The Lightweight, Recycled Works of Malafor’s Blow Sofa

Fresh off the three-day weekend, it’s always nice to begin a shortened working week with a brand new word. Today, the vocabulary builder happens to be “dunnage,” a word that to all intents and purposes would seem to lie midway between “dun” and “tunnage.” And indeed it does—as both the sound and the meaning is especially apropos of the movement metaphor wrought by Malafor’s Blow Sofa.

Blow Sofa.
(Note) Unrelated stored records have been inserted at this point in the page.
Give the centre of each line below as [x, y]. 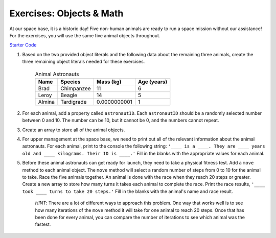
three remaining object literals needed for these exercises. [84, 62]
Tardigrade [74, 102]
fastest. [43, 224]
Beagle [69, 95]
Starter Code [23, 45]
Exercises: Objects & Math [66, 13]
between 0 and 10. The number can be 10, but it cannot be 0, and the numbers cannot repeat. [121, 121]
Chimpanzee [76, 88]
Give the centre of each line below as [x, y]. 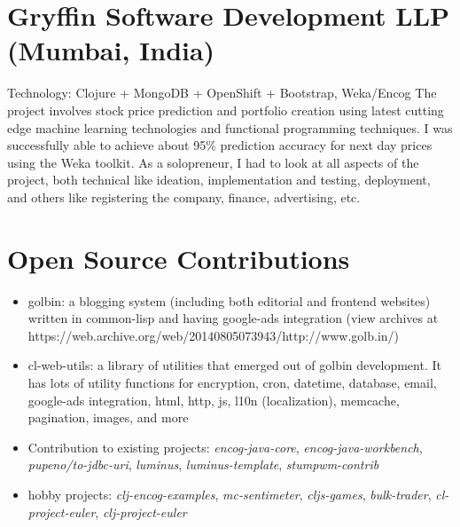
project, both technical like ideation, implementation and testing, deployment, [219, 180]
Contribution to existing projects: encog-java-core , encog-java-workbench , [225, 447]
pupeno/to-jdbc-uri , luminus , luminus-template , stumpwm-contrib [203, 464]
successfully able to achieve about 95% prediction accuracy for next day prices [220, 145]
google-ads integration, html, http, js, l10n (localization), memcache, [214, 400]
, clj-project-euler [141, 511]
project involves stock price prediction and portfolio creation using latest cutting [226, 110]
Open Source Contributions [179, 258]
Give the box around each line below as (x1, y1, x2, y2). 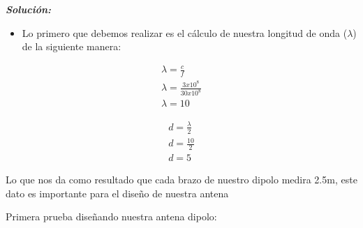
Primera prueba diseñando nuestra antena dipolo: (6, 209, 217, 224)
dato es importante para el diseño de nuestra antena (6, 185, 229, 200)
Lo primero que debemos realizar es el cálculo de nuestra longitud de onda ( (22, 25, 348, 40)
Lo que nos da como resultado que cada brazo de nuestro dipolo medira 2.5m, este (6, 172, 357, 186)
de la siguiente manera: (22, 39, 121, 54)
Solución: (6, 2, 52, 16)
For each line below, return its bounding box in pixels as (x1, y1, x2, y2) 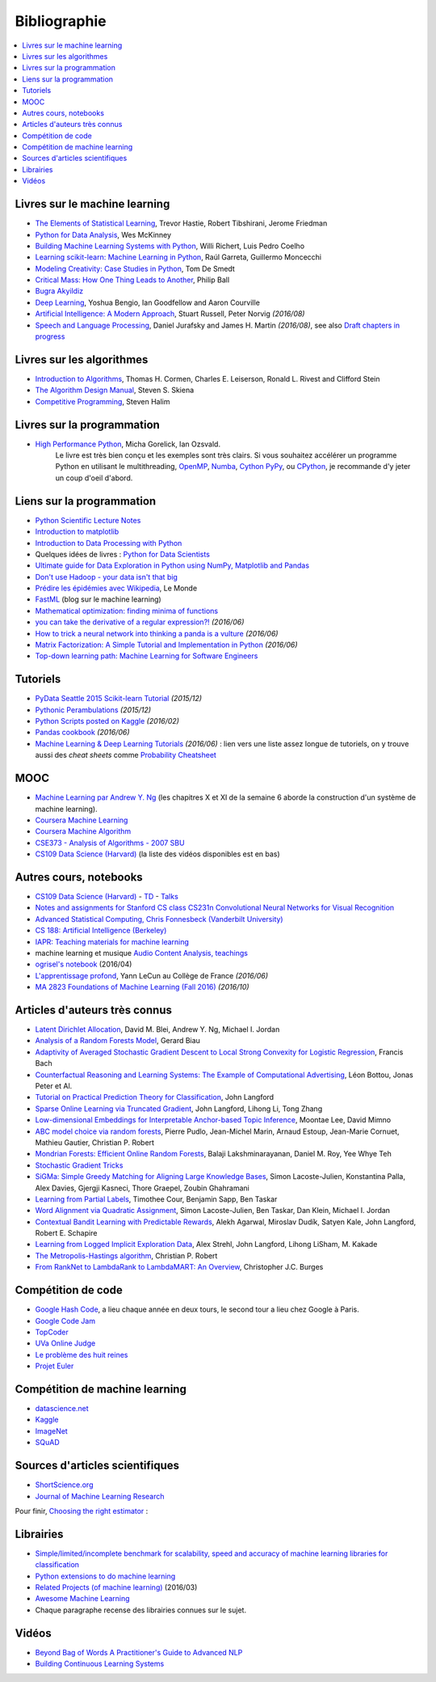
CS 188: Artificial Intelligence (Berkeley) (35, 926, 167, 936)
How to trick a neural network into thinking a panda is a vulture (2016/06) (35, 628, 279, 638)
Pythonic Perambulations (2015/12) (35, 704, 152, 715)
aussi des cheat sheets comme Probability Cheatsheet (35, 750, 217, 760)
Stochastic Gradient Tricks (35, 1160, 124, 1170)
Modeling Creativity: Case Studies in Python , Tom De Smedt (35, 264, 236, 273)
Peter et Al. (35, 1081, 73, 1091)
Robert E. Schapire (35, 1228, 98, 1238)

Designed and Manufactured by Malafor.

The Blow Sofa is Recycled, Recyclable, and Affordable

All three of the words alluded to above have a maritime signification, and there’s definitely something sea-worthy about Blow—a collapsible, portable, lightweight piece constructed from thin metal poles and “100% recycled paper dunnage bags.”

Blow Sofa. Designed and Manufactured by Malafor.
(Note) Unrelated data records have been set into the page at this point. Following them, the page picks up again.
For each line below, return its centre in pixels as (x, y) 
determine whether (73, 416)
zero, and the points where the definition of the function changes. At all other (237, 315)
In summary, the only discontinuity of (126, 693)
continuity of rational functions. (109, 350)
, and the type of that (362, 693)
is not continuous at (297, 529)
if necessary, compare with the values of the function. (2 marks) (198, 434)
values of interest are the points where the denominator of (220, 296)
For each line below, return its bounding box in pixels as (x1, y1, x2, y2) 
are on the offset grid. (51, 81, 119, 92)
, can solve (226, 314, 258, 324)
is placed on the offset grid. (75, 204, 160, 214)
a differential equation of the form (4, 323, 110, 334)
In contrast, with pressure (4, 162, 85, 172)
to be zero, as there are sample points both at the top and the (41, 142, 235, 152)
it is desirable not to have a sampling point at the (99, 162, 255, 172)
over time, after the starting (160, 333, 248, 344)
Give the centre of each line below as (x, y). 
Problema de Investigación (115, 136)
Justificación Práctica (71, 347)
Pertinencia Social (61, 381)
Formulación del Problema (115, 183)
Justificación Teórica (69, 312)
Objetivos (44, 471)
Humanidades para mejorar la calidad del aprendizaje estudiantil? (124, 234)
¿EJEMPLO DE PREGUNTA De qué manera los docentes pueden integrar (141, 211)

The item ships as a flat pack parcel, as all that’s required to bring it to fully-inflated and fully-supportive life is a pair of decent lungs and the accompanying rubber straps to tie the works together—to batten down the hatches, as it were.

Blow Sofa. Designed and Manufactured by Malafor.

That’s not to say that the Blow Sofa forecasts threatening weather, in either the literal or figurative sense. To the contrary (and owing to their origin as packing material to protect a ship’s contents during transport) the dunnage bags are ultra-durable and exceptionally tough, containing two layers of paper and a plastic liner throughout the interior. And should one of them encounter some mishap or another, the bags are inexpensive and easy to replace.

Via Mbetwoart.

About the Manufacturer: Design-Build firm Malafor hails from Poland, which fact might bias them toward a certain regionalism, but—as they say—“Our products are stateless. They prove to the world.” Pieces like the intriguing Trunks and the utilitarian Pipeline Bookcase have recently proved to the world at the Polish Pavilion at Expo 2010 in Shanghai, the Seoul Design Fair, and the Salone Satellite 2010 in Milan.